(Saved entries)
——————
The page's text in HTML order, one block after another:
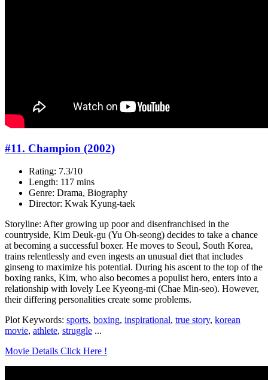
#11. Champion (2002)
Rating: 7.3/10
Length: 117 mins
Genre: Drama, Biography
Director: Kwak Kyung-taek
Storyline: After growing up poor and disenfranchised in the
countryside, Kim Deuk-gu (Yu Oh-seong) decides to take a chance
at becoming a successful boxer. He moves to Seoul, South Korea,
trains relentlessly and even ingests an unusual diet that includes
ginseng to maximize his potential. During his ascent to the top of the
boxing ranks, Kim, who also becomes a populist hero, enters into a
relationship with lovely Lee Kyeong-mi (Chae Min-seo). However,
their differing personalities create some problems.
Plot Keywords: sports, boxing, inspirational, true story, korean
movie, athlete, struggle ...
Movie Details Click Here !
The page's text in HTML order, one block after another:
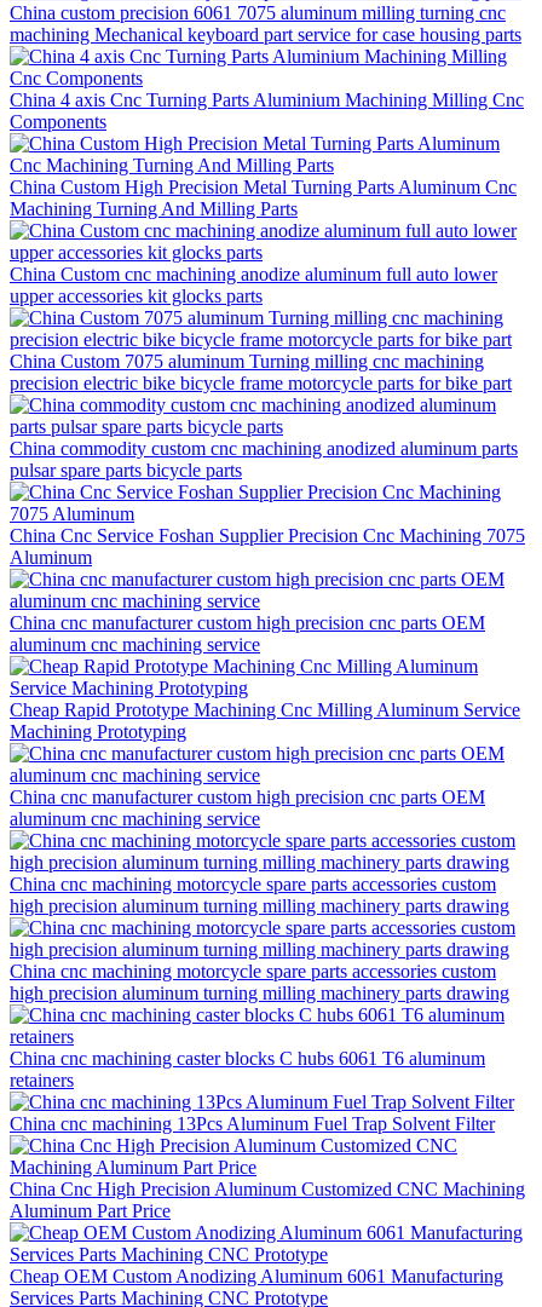
China custom precision 6061 7075 aluminum milling turning cnc
machining Mechanical keyboard part service for case housing parts
China 4 axis Cnc Turning Parts Aluminium Machining Milling Cnc
Components
China Custom High Precision Metal Turning Parts Aluminum Cnc
Machining Turning And Milling Parts
China Custom cnc machining anodize aluminum full auto lower
upper accessories kit glocks parts
China Custom 7075 aluminum Turning milling cnc machining
precision electric bike bicycle frame motorcycle parts for bike part
China commodity custom cnc machining anodized aluminum parts
pulsar spare parts bicycle parts
China Cnc Service Foshan Supplier Precision Cnc Machining 7075
Aluminum
China cnc manufacturer custom high precision cnc parts OEM
aluminum cnc machining service
Cheap Rapid Prototype Machining Cnc Milling Aluminum Service
Machining Prototyping
China cnc manufacturer custom high precision cnc parts OEM
aluminum cnc machining service
China cnc machining motorcycle spare parts accessories custom
high precision aluminum turning milling machinery parts drawing
China cnc machining motorcycle spare parts accessories custom
high precision aluminum turning milling machinery parts drawing
China cnc machining caster blocks C hubs 6061 T6 aluminum
retainers
China cnc machining 13Pcs Aluminum Fuel Trap Solvent Filter
China Cnc High Precision Aluminum Customized CNC Machining
Aluminum Part Price
Cheap OEM Custom Anodizing Aluminum 6061 Manufacturing
Services Parts Machining CNC Prototype
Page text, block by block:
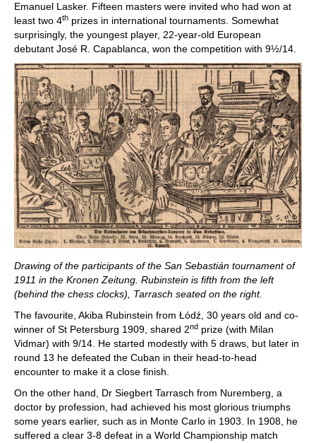
Emanuel Lasker. Fifteen masters were invited who had won at
least two 4th prizes in international tournaments. Somewhat
surprisingly, the youngest player, 22-year-old European
debutant José R. Capablanca, won the competition with 9½/14.
Drawing of the participants of the San Sebastián tournament of
1911 in the Kronen Zeitung. Rubinstein is fifth from the left
(behind the chess clocks), Tarrasch seated on the right.
The favourite, Akiba Rubinstein from Łódź, 30 years old and co-
winner of St Petersburg 1909, shared 2nd prize (with Milan
Vidmar) with 9/14. He started modestly with 5 draws, but later in
round 13 he defeated the Cuban in their head-to-head
encounter to make it a close finish.
On the other hand, Dr Siegbert Tarrasch from Nuremberg, a
doctor by profession, had achieved his most glorious triumphs
some years earlier, such as in Monte Carlo in 1903. In 1908, he
suffered a clear 3-8 defeat in a World Championship match
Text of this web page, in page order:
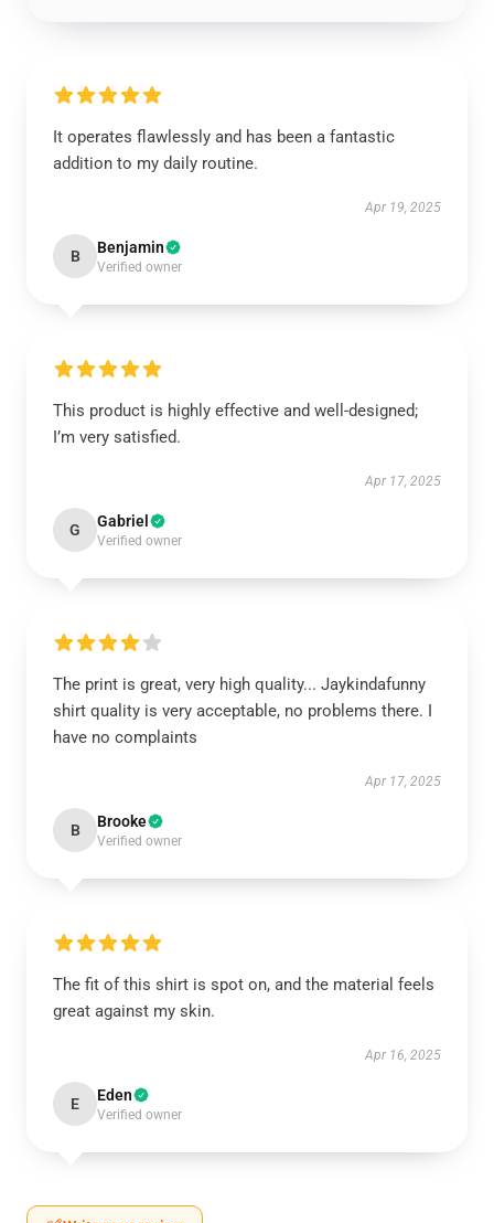
It operates flawlessly and has been a fantastic
addition to my daily routine.
Apr 19, 2025
B Benjamin
Verified owner
This product is highly effective and well-designed;
I’m very satisfied.
Apr 17, 2025
G Gabriel
Verified owner
The print is great, very high quality... Jaykindafunny
shirt quality is very acceptable, no problems there. I
have no complaints
Apr 17, 2025
B Brooke
Verified owner
The fit of this shirt is spot on, and the material feels
great against my skin.
Apr 16, 2025
E Eden
Verified owner
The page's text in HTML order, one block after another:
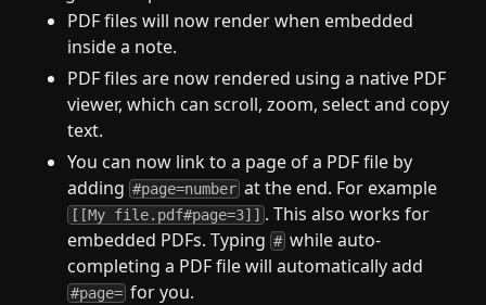
PDF files will now render when embedded
inside a note.
PDF files are now rendered using a native PDF
viewer, which can scroll, zoom, select and copy
text.
You can now link to a page of a PDF file by
adding#page=number at the end. For example
[[My file.pdf#page=3]] . This also works for
embedded PDFs. Typing# while auto-
completing a PDF file will automatically add
#page= for you.
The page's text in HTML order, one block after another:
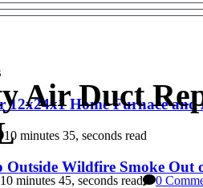
12x24x1 Home Furnace and
10 minutes 35, seconds read
Outside Wildfire Smoke Out
Air Duct
10 minutes 45, seconds read 0
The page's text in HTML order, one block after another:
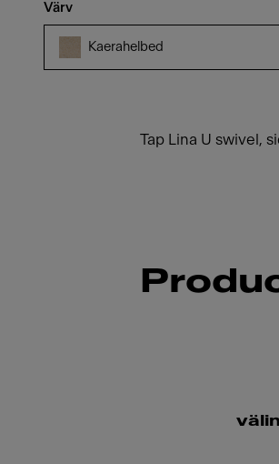
Värv
Kaerahelbed
Tap Lina U swivel,
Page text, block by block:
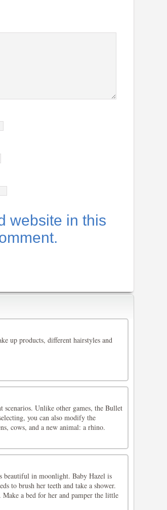
website in this
up products, different hairstyles and
scenarios. Unlike other games, the Bullet
you can also modify the
cows, and a new animal: a rhino.
beautiful in moonlight. Baby Hazel is
to brush her teeth and take a shower.
a bed for her and pamper the little
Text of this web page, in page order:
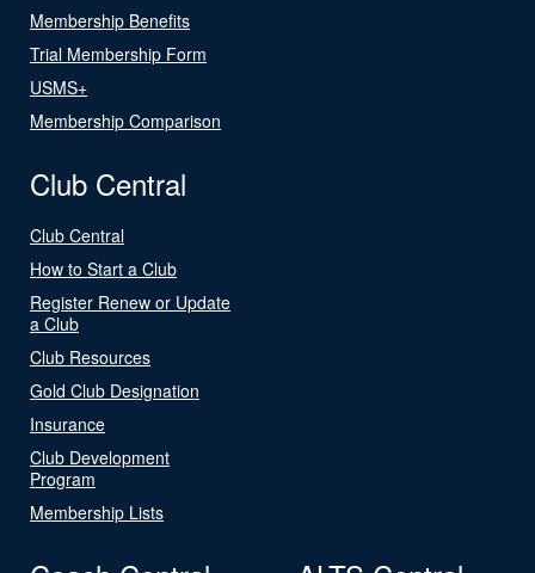
Membership Benefits
Trial Membership Form
USMS+
Membership Comparison
Club Central
Club Central
How to Start a Club
Register Renew or Update
a Club
Club Resources
Gold Club Designation
Insurance
Club Development
Program
Membership Lists
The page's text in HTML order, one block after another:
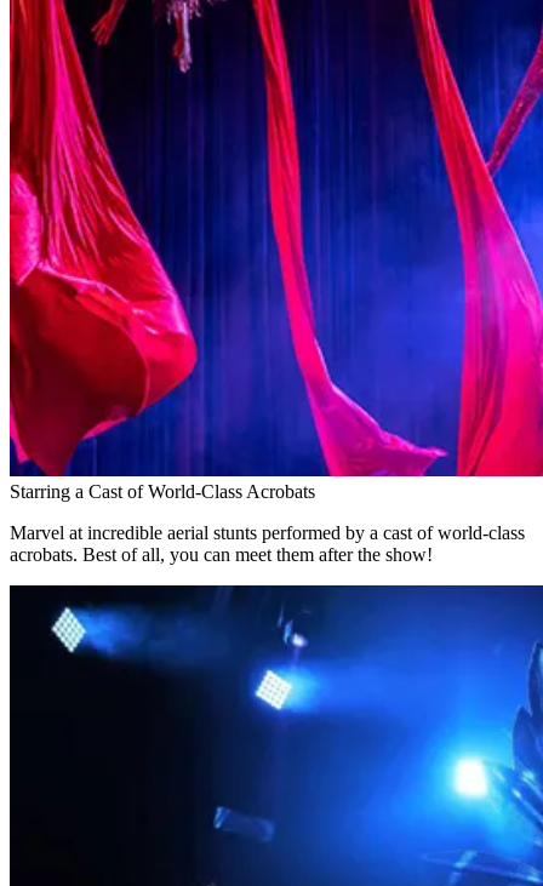
Starring a Cast of World-Class Acrobats
Marvel at incredible aerial stunts performed by a cast of world-class
acrobats. Best of all, you can meet them after the show!
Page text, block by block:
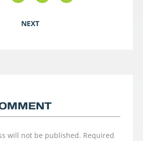
NEXT
will not be published. Required
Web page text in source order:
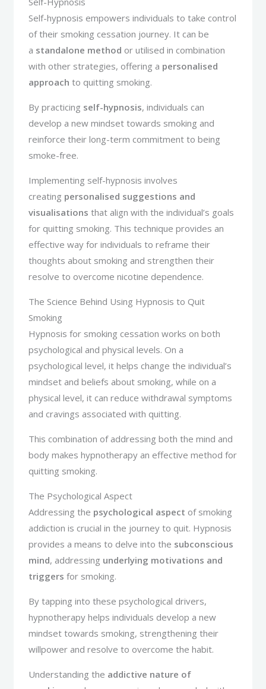
Self-hypnosis empowers individuals to take control
of their smoking cessation journey. It can be
a standalone method or utilised in combination
with other strategies, offering a personalised
approach to quitting smoking.
By practicing self-hypnosis, individuals can
develop a new mindset towards smoking and
reinforce their long-term commitment to being
smoke-free.
Implementing self-hypnosis involves
creating personalised suggestions and
visualisations that align with the individual’s goals
for quitting smoking. This technique provides an
effective way for individuals to reframe their
thoughts about smoking and strengthen their
resolve to overcome nicotine dependence.
The Science Behind Using Hypnosis to Quit
Smoking
Hypnosis for smoking cessation works on both
psychological and physical levels. On a
psychological level, it helps change the individual’s
mindset and beliefs about smoking, while on a
physical level, it can reduce withdrawal symptoms
and cravings associated with quitting.
This combination of addressing both the mind and
body makes hypnotherapy an effective method for
quitting smoking.
The Psychological Aspect
Addressing the psychological aspect of smoking
addiction is crucial in the journey to quit. Hypnosis
provides a means to delve into the subconscious
mind, addressing underlying motivations and
triggers for smoking.
By tapping into these psychological drivers,
hypnotherapy helps individuals develop a new
mindset towards smoking, strengthening their
willpower and resolve to overcome the habit.
Understanding the addictive nature of
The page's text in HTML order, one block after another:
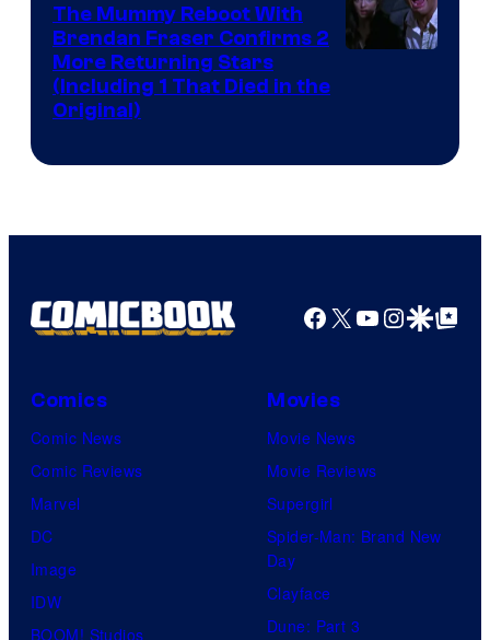
The Mummy Reboot With
Brendan Fraser Confirms 2
More Returning Stars
(Including 1 That Died in the
Original)
Facebook
X YouTube
GoogleGoogle Top
Comics
Comic News
Comic Reviews
Marvel
DC
Image
IDW
BOOM! Studios
Movies
Movie News
Movie Reviews
Supergirl
Spider-Man: Brand New
Day
Clayface
Dune: Part 3
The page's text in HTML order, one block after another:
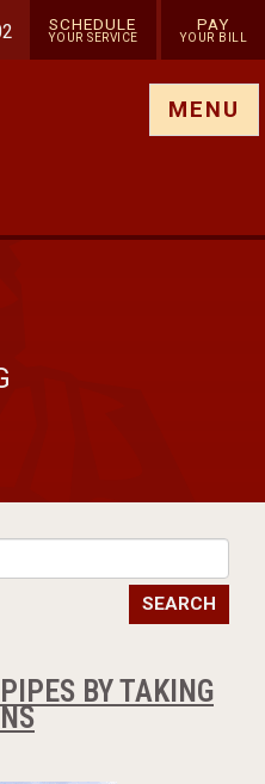
SCHEDULE
YOUR SERVICE
PAY
YOUR BILL
MENU
SEARCH
BY TAKING
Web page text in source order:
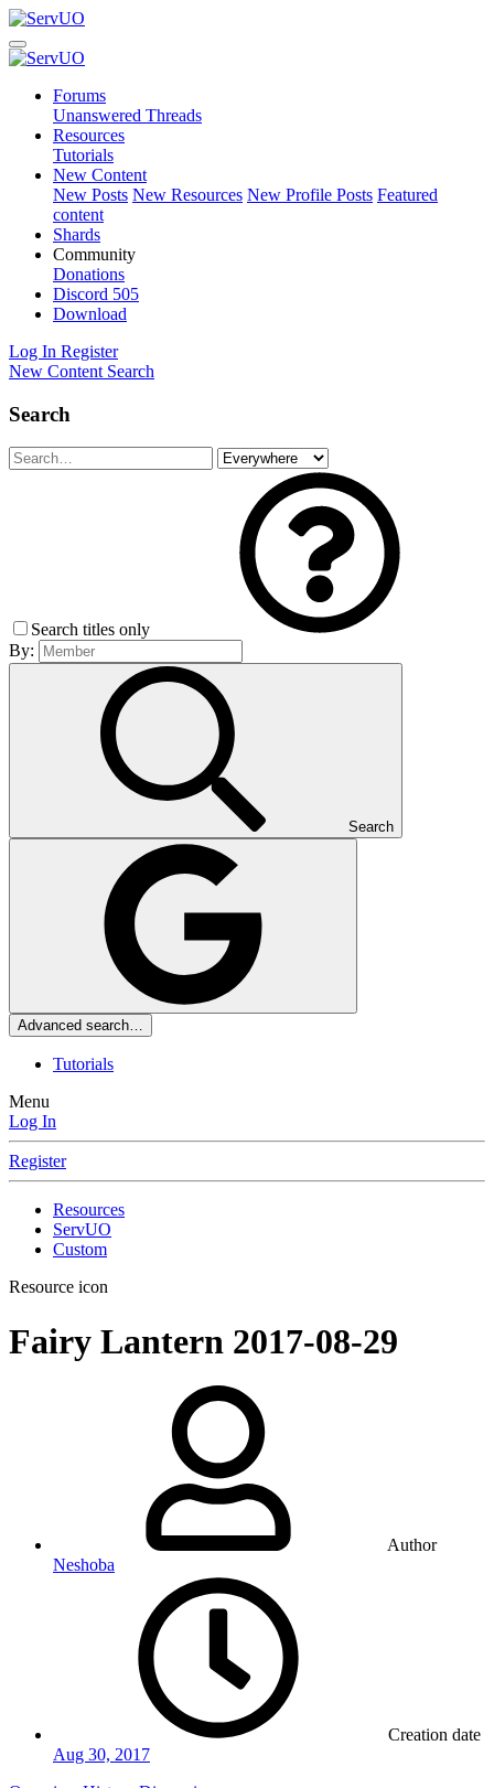
Forums
Unanswered Threads
Resources
Tutorials
New Content
New Posts New Resources New Profile Posts Featured
content
Shards
Community
Donations
Discord 505
Download
Log In Register
New Content Search
Search
Search titles only
By:
Search
Advanced search…
Tutorials
Menu
Log In
Register
Resources
ServUO
Custom
Resource icon
Fairy Lantern 2017-08-29
Author
Neshoba
Creation date
Aug 30, 2017
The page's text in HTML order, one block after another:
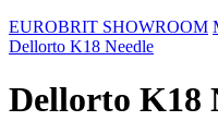
EUROBRIT SHOWROOM
Dellorto K18 Needle
Dellorto K18
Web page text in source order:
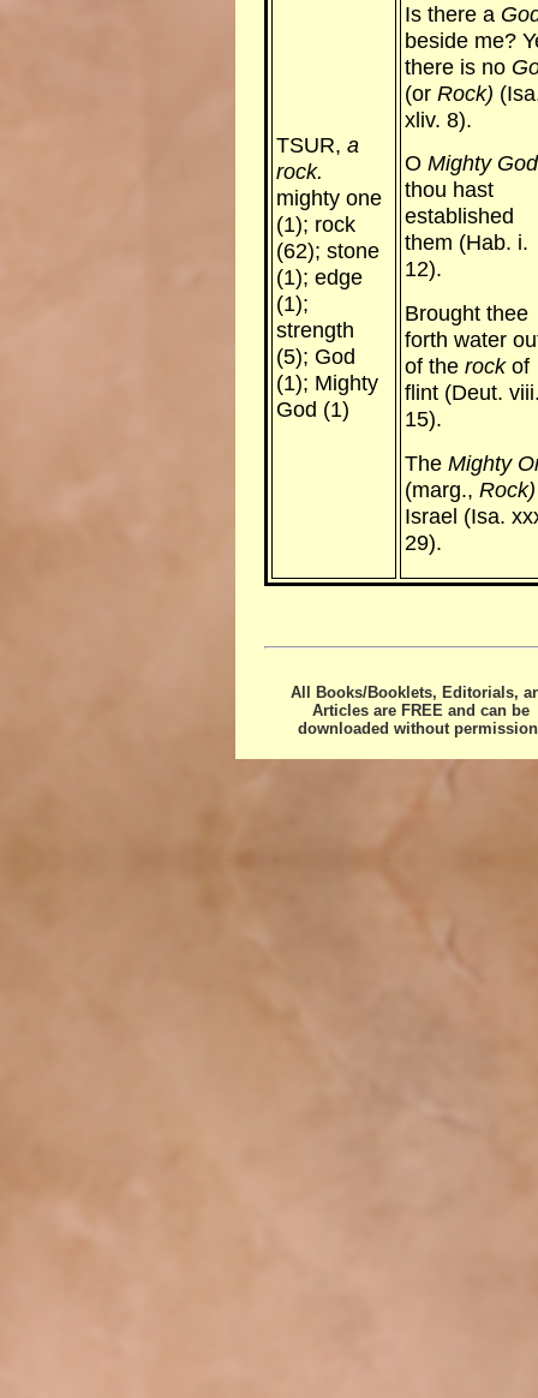
TSUR, a
rock.
mighty one
(1); rock
(62); stone
(1); edge
(1);
strength
(5); God
(1); Mighty
God (1)
Is there a
beside me?
there is no
(or Rock)
xliv. 8).
O Mighty God
thou hast
established
them (Hab. i.
12).
Brought thee
forth water
of the rockof
flint (Deut.
15).
The Mighty
(marg., Rock)
Israel (Isa.
29).
All Books/Booklets, Editorials,
Articles are FREE and can be
downloaded without
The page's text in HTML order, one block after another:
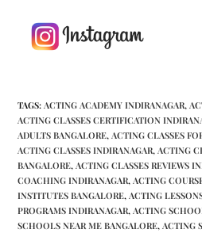
TAGS:ACTING ACADEMY INDIRANAGAR,
ACTING CLASSES CERTIFICATION
ADULTS BANGALORE, ACTING CLASSES
ACTING CLASSES INDIRANAGAR, ACTING
BANGALORE, ACTING CLASSES REVIEWS
COACHING INDIRANAGAR, ACTING
INSTITUTES BANGALORE, ACTING
PROGRAMS INDIRANAGAR, ACTING
SCHOOLS NEAR ME BANGALORE, ACTING
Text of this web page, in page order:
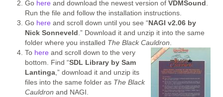
Go here and download the newest version of VDMSound
Run the file and follow the installation instructions.
Go here and scroll down until you see “NAGI v2.06 by
Nick Sonneveld .” Download it and unzip it into the same
folder where you installed The Black Cauldron
To here and scroll down to the very
bottom. Find “SDL Library by Sam
Lantinga ,” download it and unzip its
files into the same folder as The Black
Cauldron and NAGI.
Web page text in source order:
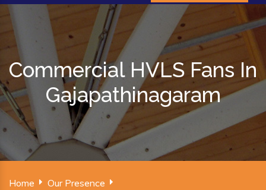
Commercial HVLS Fans In
Gajapathinagaram
Home Our Presence
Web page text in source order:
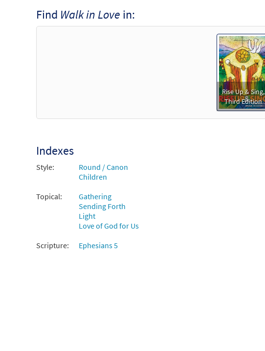
Find Walk in Love in:
Rise Up & Sing,
Third Edition
Indexes
Style:
Round / Canon
Children
Topical:
Gathering
Sending Forth
Light
Love of God for Us
Scripture:
Ephesians 5
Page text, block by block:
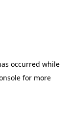
occurred while
for more
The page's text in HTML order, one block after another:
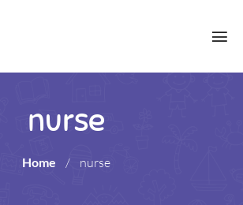
nurse
Home / nurse
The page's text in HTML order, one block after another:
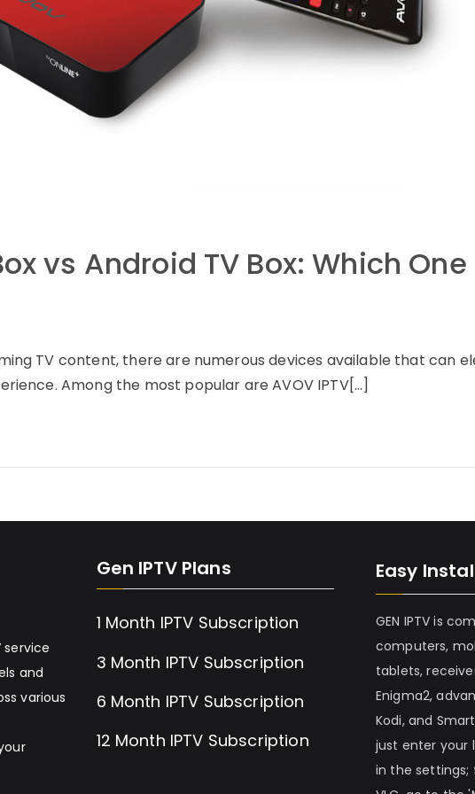
vs Android TV Box: Which One
TV content, there are numerous devices available that can
Among the most popular are AVOV IPTV[…]
service
and
various
Gen IPTV Plans
1 Month IPTV Subscription
3 Month IPTV Subscription
6 Month IPTV Subscription
12 Month IPTV Subscription
Easy
GEN IPTV is
computers,
tablets,
Enigma2,
Kodi, and
just enter your
in the settings;
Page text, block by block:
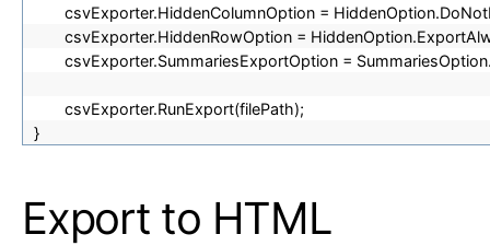
csvExporter.HiddenColumnOption =
csvExporter.HiddenRowOption =
csvExporter.SummariesExportOption =
csvExporter.RunExport(filePath);
}
Export to HTML
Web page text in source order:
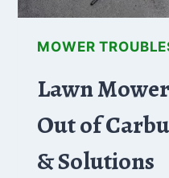
MOWER
Lawn
Out of
& Solutions
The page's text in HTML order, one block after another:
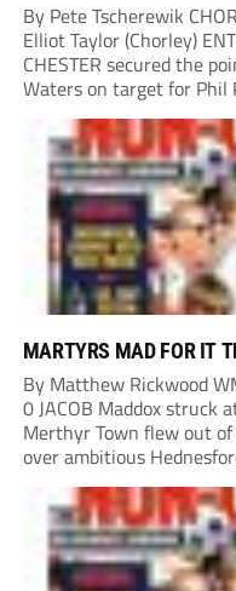
By Pete Tscherewik
Elliot Taylor (Chorley)
CHESTER secured the
Waters on target for Phil
scoring an outstanding
had an opportunity to
MARTYRS MAD FOR IT
By Matthew Rickwood
0 JACOB Maddox struck
Merthyr Town flew out
over ambitious
three minutes old when
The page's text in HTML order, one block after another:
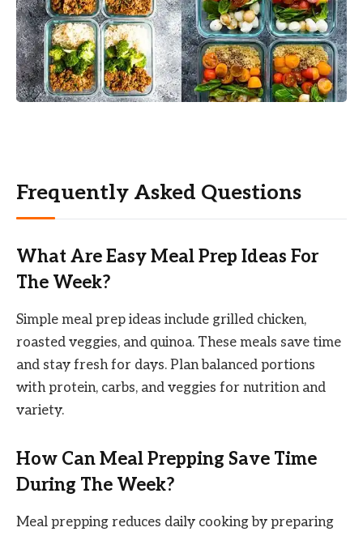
——————
PROBLEM:
What lines in the data above contain the word "journey"? Show them all.

ANSWER SECTION:
of their smoking cessation journey. It can be
addiction is crucial in the journey to quit. Hypnosis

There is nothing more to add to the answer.